Ce que protège vraiment un disjoncteur magnétothermique

Je le vois comme un gardien de la ligne, pas comme un simple interrupteur automatique. La partie thermique réagit à un échauffement durable, souvent via un bilame, alors que la partie magnétique coupe quasi instantanément quand le courant grimpe brutalement. Résultat: le câble est protégé avant de devenir un point chaud, et l’appareil évite qu’un défaut violent ne se propage dans le tableau.

C’est important de comprendre cette différence, parce qu’un moteur qui démarre, une alimentation électronique ou une plaque de cuisson n’envoient pas tous le même type d’appel de courant. Le bon appareil doit accepter les pointes normales sans se déclencher pour rien, tout en coupant vite si la situation devient anormale. On parle donc d’un équilibre entre tolérance et réactivité, et c’est exactement ce qui rend le choix plus subtil qu’il n’y paraît.

Je distingue aussi la protection des biens et la protection des personnes: ce composant protège surtout les conducteurs et les équipements raccordés, pas les fuites de courant vers la terre. C’est la passerelle logique vers la façon dont il déclenche réellement.

Comment il déclenche en surcharge et en court-circuit

Une surcharge se construit dans le temps. Un circuit trop chargé chauffe, la température interne monte, puis la partie thermique finit par ouvrir le circuit après un délai plus ou moins long selon l’intensité. Le but n’est pas de couper au premier pic, mais d’empêcher l’échauffement excessif et les dégradations progressives.
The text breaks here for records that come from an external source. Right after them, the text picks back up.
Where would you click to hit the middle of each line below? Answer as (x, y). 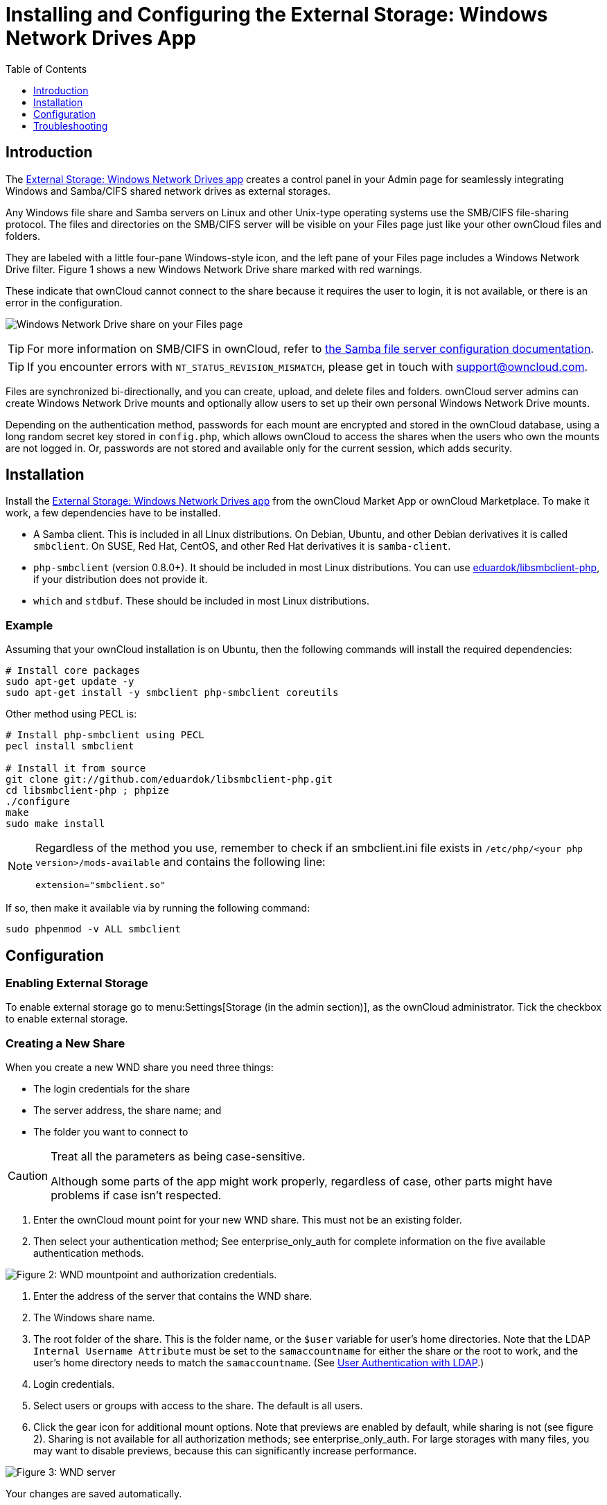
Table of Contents (46, 69)
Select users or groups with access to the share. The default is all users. (198, 1406)
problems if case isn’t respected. (136, 1195)
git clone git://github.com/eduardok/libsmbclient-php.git (169, 780)
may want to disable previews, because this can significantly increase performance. (225, 1451)
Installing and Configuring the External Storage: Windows (277, 15)
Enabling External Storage (77, 983)
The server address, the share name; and (127, 1111)
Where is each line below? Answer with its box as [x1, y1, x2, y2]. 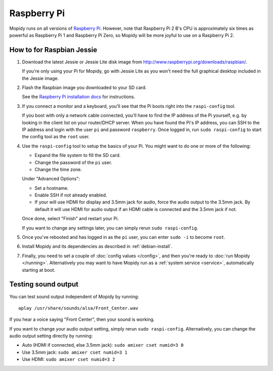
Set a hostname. [34, 185, 69, 191]
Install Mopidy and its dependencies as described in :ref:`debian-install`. [22, 243, 173, 250]
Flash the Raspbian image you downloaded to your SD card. [22, 85, 147, 91]
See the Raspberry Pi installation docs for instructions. [22, 94, 135, 100]
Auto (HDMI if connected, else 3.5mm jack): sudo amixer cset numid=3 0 [22, 342, 184, 348]
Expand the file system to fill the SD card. [34, 152, 121, 158]
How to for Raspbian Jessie [9, 46, 98, 54]
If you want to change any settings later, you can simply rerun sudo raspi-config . [22, 225, 198, 231]
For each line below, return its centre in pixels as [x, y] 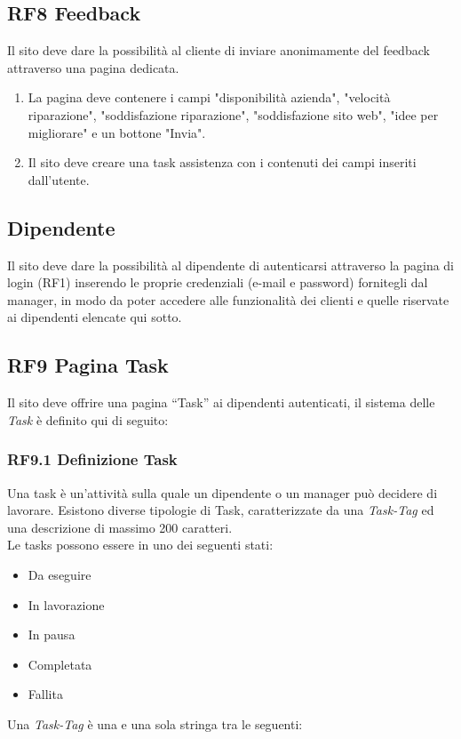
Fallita [45, 694]
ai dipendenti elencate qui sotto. [95, 317]
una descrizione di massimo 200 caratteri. [120, 527]
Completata [60, 664]
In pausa [52, 635]
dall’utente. [59, 179]
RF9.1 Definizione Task [92, 459]
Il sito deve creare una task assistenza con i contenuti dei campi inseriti [222, 162]
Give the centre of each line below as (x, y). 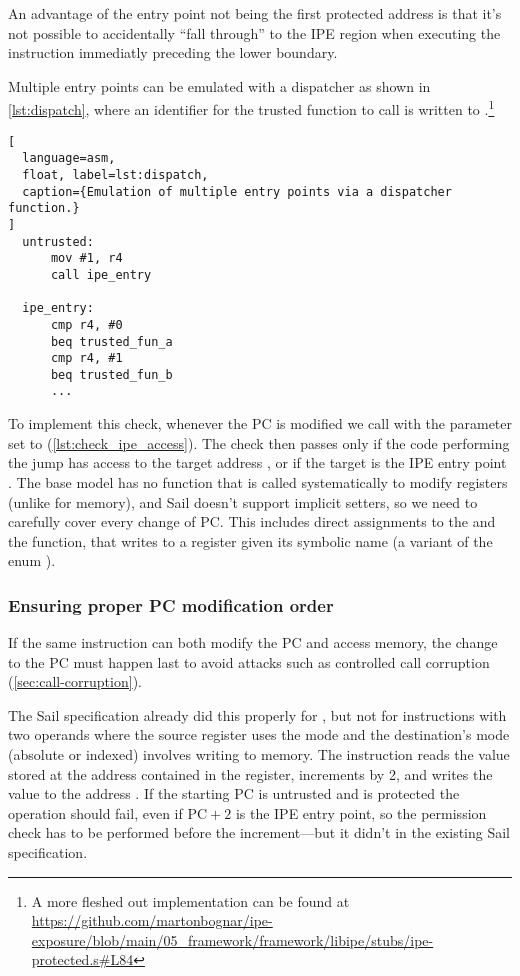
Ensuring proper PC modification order (171, 604)
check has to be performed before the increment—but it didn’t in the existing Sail (259, 832)
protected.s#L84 (82, 959)
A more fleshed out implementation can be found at (190, 900)
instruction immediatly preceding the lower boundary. (173, 52)
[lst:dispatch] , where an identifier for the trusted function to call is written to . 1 (251, 108)
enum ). (32, 560)
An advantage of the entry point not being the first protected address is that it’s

Le court-circuit, lui, n’attend pas. Quand phase et neutre se retrouvent pratiquement en contact franc, le courant explose et la partie magnétique déclenche immédiatement. Si un disjoncteur saute dès l’enclenchement d’un appareil, j’examine d’abord cette piste-là: mauvais câblage, défaut d’isolement, appareil en panne ou courant d’appel trop élevé pour la courbe choisie.

  • Déclenchement après un certain temps = souvent surcharge ou circuit trop sollicité.
  • Déclenchement instantané = souvent court-circuit ou défaut brutal.
  • Déclenchements répétés = problème à diagnostiquer, pas à masquer avec un calibre plus fort.

Cette logique de déclenchement est la base du dimensionnement, et c’est elle qui mène au trio vraiment décisif: calibre, courbe et pouvoir de coupure.

Comment choisir le bon calibre, la bonne courbe et le bon pouvoir de coupure

Quand je choisis une protection, je regarde toujours trois choses dans cet ordre. D’abord le calibre, c’est-à-dire l’intensité nominale du disjoncteur, ensuite la courbe de déclenchement, puis le pouvoir de coupure, qui doit être supérieur au courant de court-circuit possible à l’endroit où l’appareil est posé. En pratique, ce n’est pas le “plus gros” qui gagne: un mauvais choix déclenche trop tôt, ou pas assez vite.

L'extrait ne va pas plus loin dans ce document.